(Items listed in a dataset)

....

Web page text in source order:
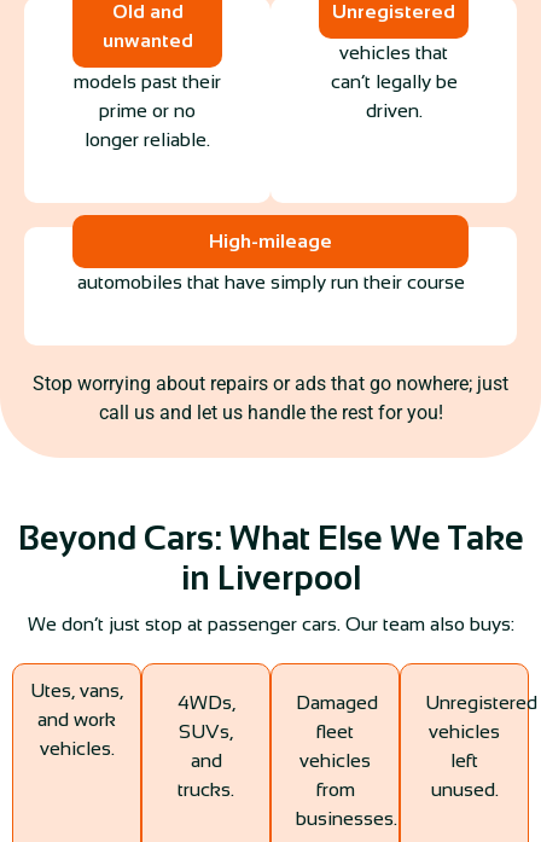
Old and
unwanted
models past their
prime or no
longer reliable.
Unregistered
vehicles that
can’t legally be
driven.
High-mileage
automobiles that have simply run their course
Stop worrying about repairs or ads that go nowhere; just
call us and let us handle the rest for you!
Beyond Cars: What Else We Take
in Liverpool
We don’t just stop at passenger cars. Our team also buys:
Utes, vans,
and work
vehicles.
4WDs,
SUVs,
and
trucks.
Damaged
fleet
vehicles
from
businesses.
Unregistered
vehicles
left
unused.

....

## Task goal
Omit the pictures, then set down all the remaining data exactly as given.

## Task response
Web page text in source order:
Old and
unwanted
models past their
prime or no
longer reliable.
Unregistered
vehicles that
can’t legally be
driven.
High-mileage
automobiles that have simply run their course
Stop worrying about repairs or ads that go nowhere; just
call us and let us handle the rest for you!
Beyond Cars: What Else We Take
in Liverpool
We don’t just stop at passenger cars. Our team also buys:
Utes, vans,
and work
vehicles.
4WDs,
SUVs,
and
trucks.
Damaged
fleet
vehicles
from
businesses.
Unregistered
vehicles
left
unused.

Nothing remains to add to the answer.